There is no hope, it is better not to be self-deceived and to accept that the only way to reach enlightenment is not to exist. As long as one exists, hardly any good will come of it. One lie after another, however, will shelter us incessantly; in them we will ramble on without any sense and we will get drunk every day with them in order not to accept the sad and horrible reality.


For mankind, indeed, is that infamous set of idiots who cannot tolerate their own essence; so much so that they have invented all sorts of fripperies with a single purpose: to forget their misery as long as possible. People, places, moments, objects, hobbies, stories, memories... When will the art of self-deception finally be revealed in its most intrinsic nature and make us see how childish all our perceptions are, even those we believe to be more divine or elevated?
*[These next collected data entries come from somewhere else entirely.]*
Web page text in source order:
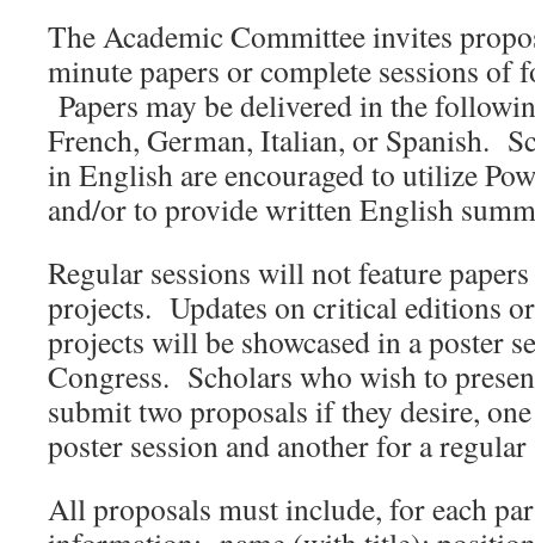
The Academic Committee invites
minute papers or complete sessions of
Papers may be delivered in the
French, German, Italian, or Spanish.
in English are encouraged to utilize
and/or to provide written English
Regular sessions will not feature
projects. Updates on critical editions
projects will be showcased in a poster
Congress. Scholars who wish to
submit two proposals if they desire,
poster session and another for a regular
All proposals must include, for each

What's the point of existing? Someone give me a good reason for it and, perhaps, I will prolong just a little longer my longed-for suicide. Though I doubt it, because for a depressed pathetic like me there can be nothing more to dream or live for. I have seen it all through God's eyes when ecstasy took me further than any other drug addict could go... And I could only conclude one thing: life is a tragic madness that, in certain occasions, knows how to make us hallucinate with an impossible destiny behind every chaotic scenario.

But this is just another daydream of a suicidal madman, of an alienated person who cannot bear the company of his own kind for more than a few minutes. Sometimes I am amused by humanity, although it always ends up depressing me sooner or later. I suppose the irony speaks for itself, that life and death laugh unstoppably behind every longing or trivial spectacle of blood and speculation. Oh yes, the devil also knows how to treat us well in spite of our sins, but time always ends up ruining everything when it comes to too serious matters.
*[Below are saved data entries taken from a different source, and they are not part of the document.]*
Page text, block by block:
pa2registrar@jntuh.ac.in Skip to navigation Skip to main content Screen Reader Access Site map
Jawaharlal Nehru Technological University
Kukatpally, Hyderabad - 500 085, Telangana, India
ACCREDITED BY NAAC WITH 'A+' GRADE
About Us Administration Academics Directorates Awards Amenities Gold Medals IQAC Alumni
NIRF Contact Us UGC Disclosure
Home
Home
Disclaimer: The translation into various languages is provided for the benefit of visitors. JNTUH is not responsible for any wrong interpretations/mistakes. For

What notion could we, ancestral, stupid and earthly creatures, have of what the eternal or the infinite could be beyond what our caricatured reflections could tell us? It is evident that the being was not granted the capacity for a deeper understanding and that leads me to think that our existence was just an accident, a mistake, a nonsense and something that, of course, should not have been.
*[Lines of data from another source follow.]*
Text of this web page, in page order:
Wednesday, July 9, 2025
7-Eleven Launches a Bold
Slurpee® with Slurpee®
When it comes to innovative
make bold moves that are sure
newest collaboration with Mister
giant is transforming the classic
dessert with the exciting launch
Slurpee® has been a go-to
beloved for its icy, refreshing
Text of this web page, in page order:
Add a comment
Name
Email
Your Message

It is better to try to laugh than to philosophize, it is better to learn to dance than to dedicate oneself to writing sad and demented verses. I, of course, do not know how to laugh, dance or love... And that is why I am condemned, because I am too conscious of my human and pathetic existence.

There is no other hell, this is the only one: the existential hell of the human world. And it certainly fulfills its function to perfection. So much so that it still has us here, even though deep down we want nothing more than to get drunk, fornicate with whores and then shoot ourselves.

But hell is always the best, even better than the deplorable human labyrinth, even better than my own head and each of its exotic whispers. So does my soul, so controversial, save me or damn me? If I am a sinner, I prefer to be the greatest of all sinners.

Such a night would be perfect for me, something like the kingdom of heaven. Sure, I could also spend it kneeling in a church and praying for the salvation of the world. But I gave that up long ago, for is there anything worth saving here? Better to sink, better to finish destroying oneself in the worst possible way and be oneself with no pretense of anything but exploring life in its most tragic essence.

Anyone can write this or that, get lost a thousand times, pray, fornicate, kill, smile... And, after this, could we say that this and not the one who writes about all this is the one who knows life and perhaps also has an inkling of death? Poets and philosophers would never admit the possibility of the fact itself, nor would saints or ascetics. They are all phonies, idiots, schizophrenics! They all flee from reality in their own way, and they all die in the same way: girded by their own delusion and faithful to their illusory subjectivity.